IRW: Did you know when you opened the first store that you’d be opening four stores within a year?

SD: Yeah look, we’re pretty ambitious in the way that we want to grow. We wanted to make sure we got the first store right, and then it all happened quite quickly. I’ve just come from the construction site of our fourth store in Carlton.

IRW: How would you describe your core offering, since you tend to offer quite a wide array of products?

SD: We actually rebranded our retail business around the time of our first store opening [from Notetaker to Milligram] because we didn’t want to pigeon-hole ourselves in stationery. About 60 per cent of our sales come from stationery products, but we sell a lot of other products, so we wanted a broader name. We see ourselves as a lifestyle store. We sell these really amazing Japanese cheese graters that customers love, but alongside them we can sell a $300 backpack or a Moleskine notebook. We try to create an environment where customers trust the product, so we’re really conscious of the ethos of the product we have in-store. It needs to fit certain criteria.

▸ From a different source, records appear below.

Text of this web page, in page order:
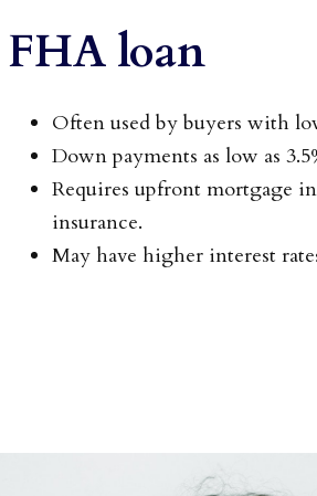
FHA loan
Often used by buyers with
Down payments as low as
Requires upfront mortgage
insurance.
May have higher interest
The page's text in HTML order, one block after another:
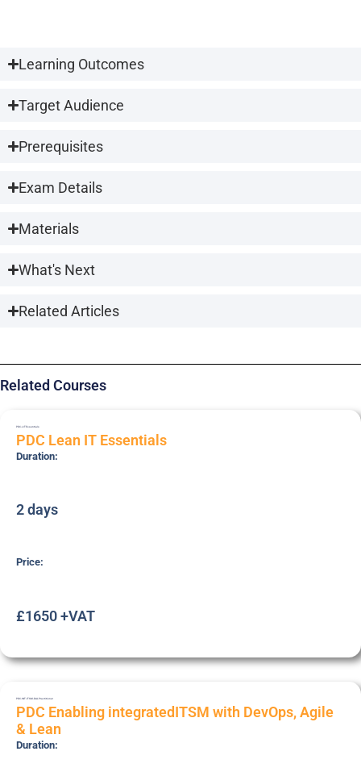
Learning Outcomes
Target Audience
Prerequisites
Exam Details
Materials
What's Next
Related Articles
Related Courses
PDC-LIT Essentials
PDC Lean IT Essentials
Duration:
2 days
Price:
£1650 +VAT
PDC-INT-ITSM-DAL Practitioner
PDC Enabling integratedITSM with DevOps, Agile
& Lean
Duration:
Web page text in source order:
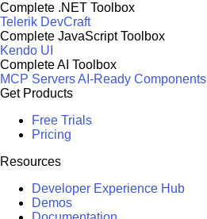
Complete .NET Toolbox
Telerik DevCraft
Complete JavaScript Toolbox
Kendo UI
Complete AI Toolbox
MCP ServersAI-Ready Components
Get Products
Free Trials
Pricing
Resources
Developer Experience Hub
Demos
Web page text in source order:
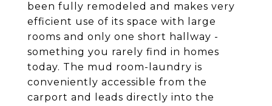
been fully remodeled and makes very
efficient use of its space with large
rooms and only one short hallway -
something you rarely find in homes
today. The mud room-laundry is
conveniently accessible from the
carport and leads directly into the

IRW: What is the central logic behind the various products you stock?

SD: We have a core purpose within the business around selling what we call ‘tools for living’. We’re not interested in decorative items; we’re interested in items that are really useful that you’ll cherish. They have to have a use and a purpose and they have to be responsibly manufactured. All of these things together help us range very different things in a single space, and customers get it, which is really good.

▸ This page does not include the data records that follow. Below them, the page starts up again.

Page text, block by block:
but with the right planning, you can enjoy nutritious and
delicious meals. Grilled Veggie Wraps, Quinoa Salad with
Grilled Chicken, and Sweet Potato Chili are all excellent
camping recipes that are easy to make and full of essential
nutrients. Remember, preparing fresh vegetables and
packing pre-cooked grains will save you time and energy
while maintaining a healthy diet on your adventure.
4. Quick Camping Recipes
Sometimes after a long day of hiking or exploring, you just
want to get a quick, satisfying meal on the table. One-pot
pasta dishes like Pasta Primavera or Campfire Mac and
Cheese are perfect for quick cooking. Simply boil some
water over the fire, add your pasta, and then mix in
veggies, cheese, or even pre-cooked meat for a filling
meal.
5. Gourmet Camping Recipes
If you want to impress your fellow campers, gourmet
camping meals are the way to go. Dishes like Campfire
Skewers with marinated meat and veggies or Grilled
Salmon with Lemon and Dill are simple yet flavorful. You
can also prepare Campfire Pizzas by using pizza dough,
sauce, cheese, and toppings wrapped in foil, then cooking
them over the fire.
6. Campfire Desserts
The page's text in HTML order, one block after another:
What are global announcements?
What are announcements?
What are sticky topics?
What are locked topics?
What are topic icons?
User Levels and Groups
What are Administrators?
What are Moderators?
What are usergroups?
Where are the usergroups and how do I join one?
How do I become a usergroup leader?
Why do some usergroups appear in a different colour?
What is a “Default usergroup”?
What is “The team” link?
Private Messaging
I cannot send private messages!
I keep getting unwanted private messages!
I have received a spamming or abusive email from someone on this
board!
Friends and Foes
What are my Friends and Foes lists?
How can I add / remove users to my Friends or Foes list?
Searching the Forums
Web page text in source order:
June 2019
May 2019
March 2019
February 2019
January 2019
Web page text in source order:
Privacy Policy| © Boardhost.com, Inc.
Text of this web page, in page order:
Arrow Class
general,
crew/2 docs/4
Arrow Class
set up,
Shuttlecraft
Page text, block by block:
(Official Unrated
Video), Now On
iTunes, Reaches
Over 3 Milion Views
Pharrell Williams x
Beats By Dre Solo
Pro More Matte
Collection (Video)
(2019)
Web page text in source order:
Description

IRW: Has the Marie Kondo phenomenon been helpful to Milligram, since people are more wary about buying things that will end up becoming clutter?

SD: Absolutely. There are a number of key issues we’re hearing from customers at the moment, and one of them is, ‘Do I really need this stuff in my life?’. Australia is a really rich country, but consumers are waking up a lot more to reusable products and plastic…we’re doing a project around that this year. A lot of things have happened: the War on Waste [documentary], Marie Kondo…it all plays into a much more conscious consumer, which really fits with our values as an organisation. For instance, we just phased out all single-use pens from our stores. Now every pen we sell, you can buy refills for. So you can buy a $50 pen and have it for a lifetime.

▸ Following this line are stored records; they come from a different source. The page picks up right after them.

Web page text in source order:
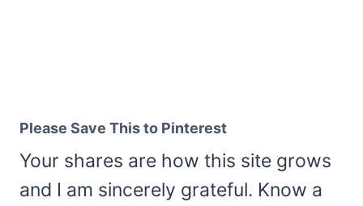
Please Save This to Pinterest
Your shares are how this site grows
and I am sincerely grateful. Know a
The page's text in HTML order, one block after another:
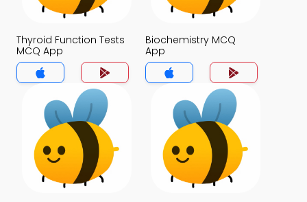
Thyroid Function Tests
MCQ App
Biochemistry MCQ
App
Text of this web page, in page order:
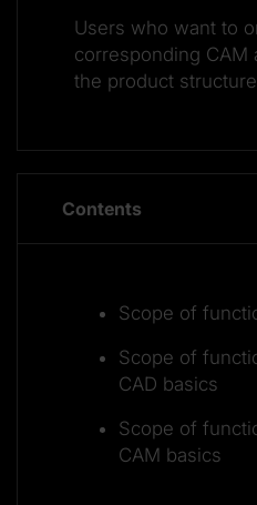
Users who want to
corresponding CAM
the product
Contents
Scope of
Scope of
CAD basics
Scope of
CAM basics
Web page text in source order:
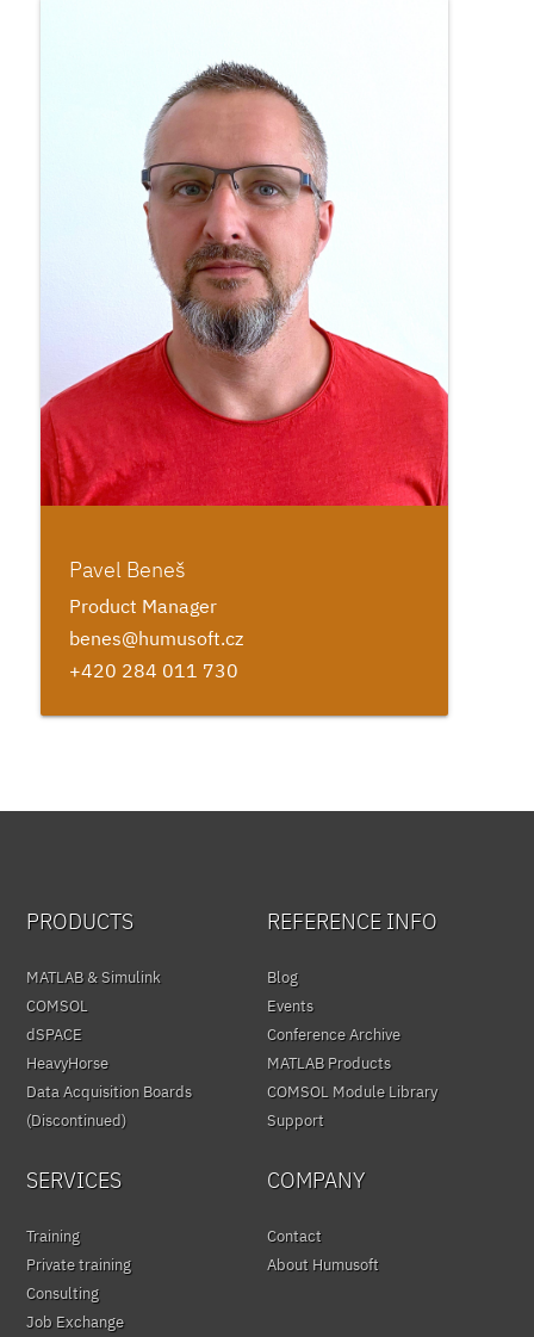
Pavel Beneš
Product Manager
benes@humusoft.cz
+420 284 011 730
PRODUCTS
MATLAB & Simulink
COMSOL
dSPACE
HeavyHorse
Data Acquisition Boards
(Discontinued)
REFERENCE INFO
Blog
Events
Conference Archive
MATLAB Products
COMSOL Module Library
Support
SERVICES
Training
Private training
Consulting
Job Exchange
COMPANY
Contact
About Humusoft

IRW: What has your growth been like since going into bricks-and-mortar?

SD: For direct-to-consumer sales, online is the biggest single store, and I think it always will be because the more brand exposure we get, the more our online business grows. But physical is going to plan at the moment; we don’t want to be a big chain retailer. All our stores currently have a completely different design and product mix. We want to be more of boutique retailer, with every store treated like a flagship. We don’t want to go down the path of every store being a cookie cutter.

IRW: Do you see Milligram expanding interstate?

SD: We’d like to. We’re definitely open to most of the capital cities over time, but again we don’t see ourselves being a huge chain of stores.

IRW: Besides opening your fourth store in Melbourne, what other projects are on your calendar in 2019?

SD: We’ve got a lot of things in play at the moment. Every channel in the business is growing, so our plate is pretty full with our current strategy. We expect to have four stores by the end of February, and we’d like to do another few stores this year. It’s really about staying on track.

IRW: It has been an interesting time to go into bricks-and-mortar, with some external market forces making the end of 2018 a pretty difficult time for retailers. What has your experience of the past few months been?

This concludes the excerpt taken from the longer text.